I'd prefer to hear big boomy natural sounding drums as opposed to snappy and overly processed drums. Also, I think mistakes have a place in music, as nobody is perfect and sometimes it's nice to hear a blemish on a take!

Also, superior drummer doesn't even have a sample for a snare with the wires loosened off (like Intronaut's drummer likes to use often). This saddens me.


----------



## Force (Feb 21, 2015)

It's ironic really, years spent trying to make drum machines sound natural, all the while real drums are being made to sound like it's enemy.

I don't care either way, i make my judgement on each production, fake or real.


----------



## Esp Griffyn (Feb 21, 2015)

Good topic, I'm looking forward to the trend swinging round to natural sounding drums again. The robotic, quantized sound really does nothing for me. I understand it's easier to mix, but when you replace everything with individual samples and quantize it all into place, you remove the human element. I want to hear a performance from a drummer, let's have some dynamics back, and natural sounding drum kits that can breathe a bit.


----------



## mongey (Feb 21, 2015)

Seybsnilksz said:


> The best drums I've ever heard is on "Dead End Kings" and "The Great Cold Distance" by Katatonia. Good examples are "Dead Letters" or "Consternation" by those guys. In an interview with the guy who mixed the records he said that he doesn't like to use samples for drums, although the kick drum sounds very similar on their three latest records. No problem though, since it's my favourite kick ever. So meaty! And I guess you can get pretty close if you have the same mic, drum, drum head, and mixing.



yeah Katatonia drum sound is really great .great snare and cymbal sounds as well as kick


----------



## Necris (Feb 21, 2015)

bostjan said:


> Great discussion.
> 
> If programmed drums sound better and better, and drums in the studio are more and more reliant on triggered samples, what do we do as the two begin to overlap in sound quality?



I think sample replacement has become so commonplace that the lines are extremely blurry by now.

I released a "demo" a while ago and eventually it popped up on another forum more geared towards underground extreme metal and the guys there, some of whom were in bands with real drums and others who would proclaim their hatred of programmed drums weren't sure whether or not the drums were real or fake (even though I had programmed in some really off the wall fills).  I hadn't even put a ton of work in to making them sound real, I just didn't crank the velocities for all drums to 127 and call it a day like I see a lot of people here doing.


----------



## TRENCHLORD (Feb 22, 2015)

JamesM said:


> This is the pinnacle of metal drum production for me, and it just so happens that they're very natural sounding by design. In fact, the only triggered element of this set is the kick drum. Something that's so appealing to this approach, and very appropriate to the music, is that they sound like war drums.

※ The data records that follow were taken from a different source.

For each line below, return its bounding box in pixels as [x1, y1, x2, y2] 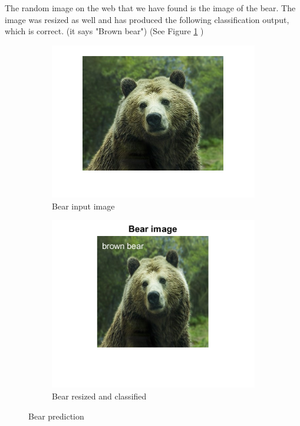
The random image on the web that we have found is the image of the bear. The [5, 1, 296, 14]
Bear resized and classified [52, 390, 147, 402]
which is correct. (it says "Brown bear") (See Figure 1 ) [5, 25, 204, 37]
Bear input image [52, 199, 115, 212]
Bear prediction [28, 409, 84, 422]
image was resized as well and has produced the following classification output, [5, 13, 289, 25]
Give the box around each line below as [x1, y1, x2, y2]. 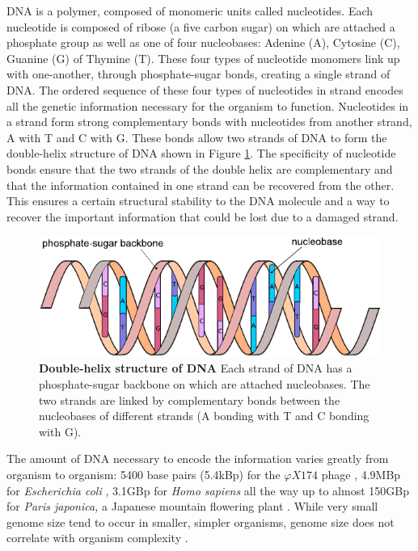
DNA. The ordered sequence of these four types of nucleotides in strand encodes [6, 81, 403, 98]
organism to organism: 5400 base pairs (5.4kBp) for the [6, 465, 281, 482]
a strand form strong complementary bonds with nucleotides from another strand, [6, 113, 412, 130]
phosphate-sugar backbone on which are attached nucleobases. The [39, 375, 370, 392]
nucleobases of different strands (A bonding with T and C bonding [39, 407, 369, 424]
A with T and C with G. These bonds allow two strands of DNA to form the [6, 128, 387, 145]
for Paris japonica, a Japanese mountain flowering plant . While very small [6, 498, 378, 515]
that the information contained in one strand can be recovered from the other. [6, 176, 395, 193]
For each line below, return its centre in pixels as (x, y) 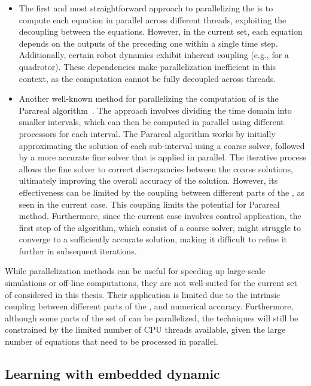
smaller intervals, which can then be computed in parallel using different (151, 122)
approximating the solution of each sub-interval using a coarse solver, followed (162, 145)
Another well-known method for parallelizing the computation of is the (149, 98)
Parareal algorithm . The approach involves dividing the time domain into (155, 110)
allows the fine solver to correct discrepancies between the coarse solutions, (156, 168)
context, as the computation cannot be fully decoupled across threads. (147, 78)
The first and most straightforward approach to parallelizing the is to (146, 8)
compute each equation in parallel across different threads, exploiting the (153, 19)
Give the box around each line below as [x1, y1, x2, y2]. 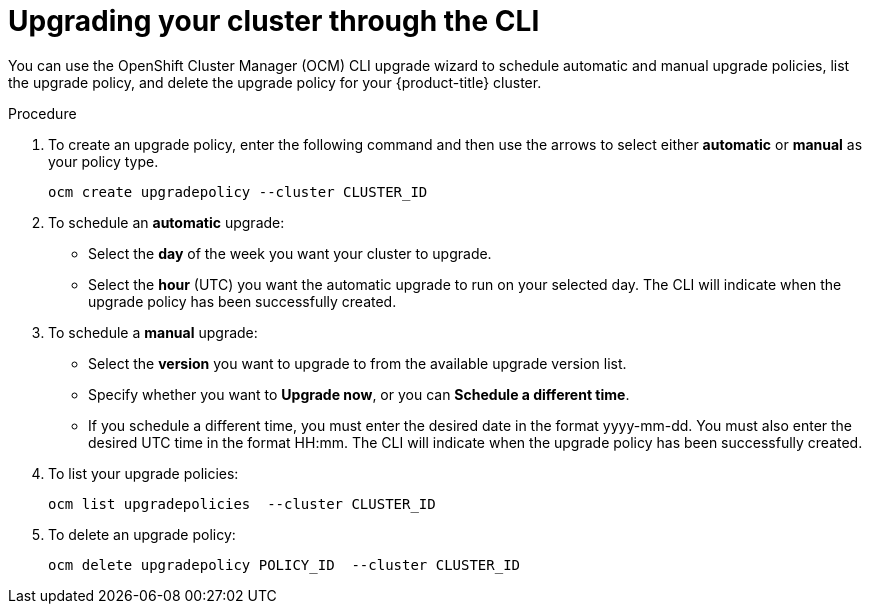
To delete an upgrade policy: [48, 525, 236, 543]
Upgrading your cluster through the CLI [8, 4, 540, 38]
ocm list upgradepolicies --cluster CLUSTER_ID [48, 495, 436, 512]
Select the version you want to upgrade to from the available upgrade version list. [88, 354, 627, 372]
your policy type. [48, 152, 159, 170]
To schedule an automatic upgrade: [48, 213, 285, 231]
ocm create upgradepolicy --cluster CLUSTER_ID [48, 183, 428, 200]
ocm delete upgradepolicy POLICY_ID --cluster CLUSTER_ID [48, 556, 521, 573]
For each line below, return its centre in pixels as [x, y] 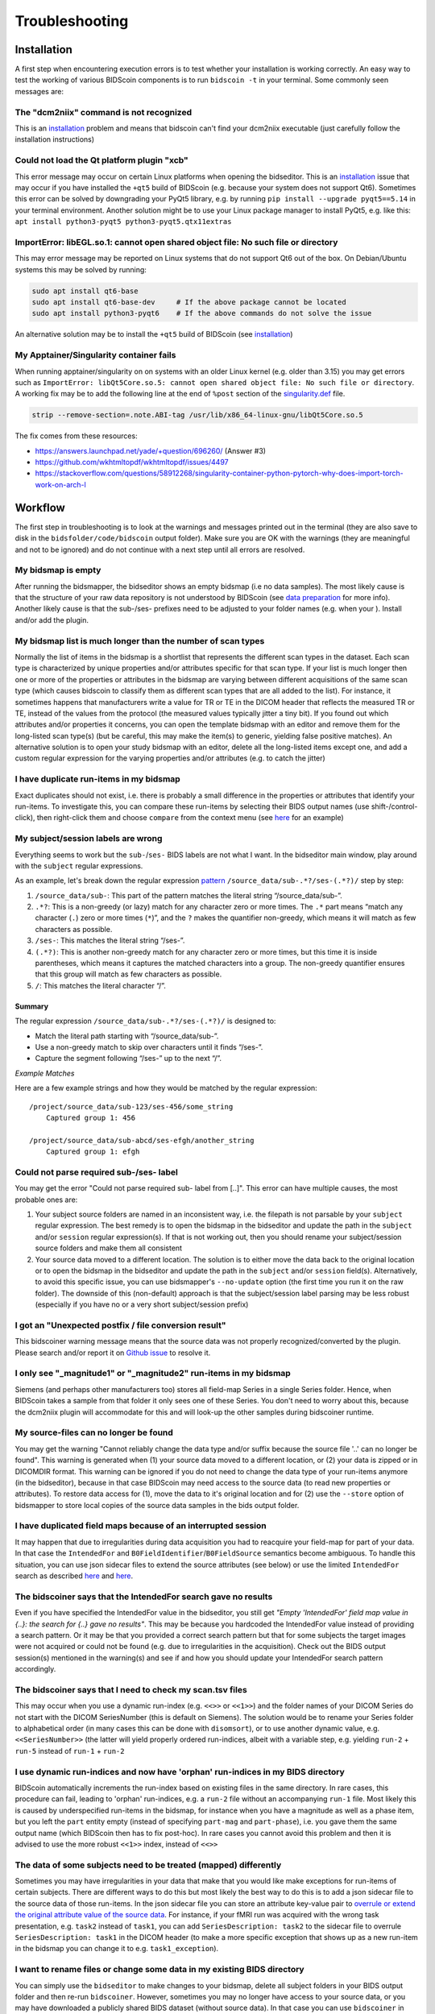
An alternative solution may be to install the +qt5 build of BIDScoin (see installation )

 The Apostacy is just an absolute masterpiece in so many ways .


----------



## RevDrucifer (Feb 22, 2015)

I'm beyond bored with the current standard sound of drums. The last time I put in a CD and thought, "I ....ing LOVE these drum sounds!" was either a Tool, Dream Theater or Sevendust (Animosity) CD in the early 00's.


----------



## EmaDaCuz (Feb 23, 2015)

I like to listen to industrial (where the drums are programmed 90% of the time) or grind/gore (where the drums are real 90% of the time), so maybe I am not the one who can really tell much about it.
But I think that *Opeth*'s "Ghost..." has an amazing drum sound, as already mention. Talking about more modern metal, my preference goes to *Gojira*. I don't really know in the latest production, but the older material has really fat, naturally sounding drums.

I think the major problem in drum sound engineering is simple: blast beats, and especially the combination between snare and kick. If you play very fast on the snare, the natural, full marching sound gets mushy. The natural sound, though, is ideally combined with a fat, low, booming kick... think about the marching bands, that's the traditional/original sound design.
Now, to reduce the mushiness you have to "close" the snare and get a "machine gun" like sound, which can be really ANY percussion (it doesn't sound like a snare anymore... listen to any of In Battle or Absu). The kick, which is naturally booming, doesn't match the snare anymore, therefore you have to engineer its sound as well, to something tighter and somewhat clicky. And the rest is like an avalanche, toms are getting like "rototoms" of the 80s, hi-hats and ride are just a joke. Overhead is usually still ok, but lately I have been listening to some china and splash hits that kill me... sounding more like an open HH.

In conclusion, slow music can still allow itself to have natural sounding drums, fast, modern, ultra technical productions need to be artificial. Al this in very humble opinion.


----------



## Blasphemer (Feb 23, 2015)

EmaDaCuz said:


> In conclusion, slow music can still allow itself to have natural sounding drums, fast, modern, ultra technical productions need to be artificial. Al this in very humble opinion.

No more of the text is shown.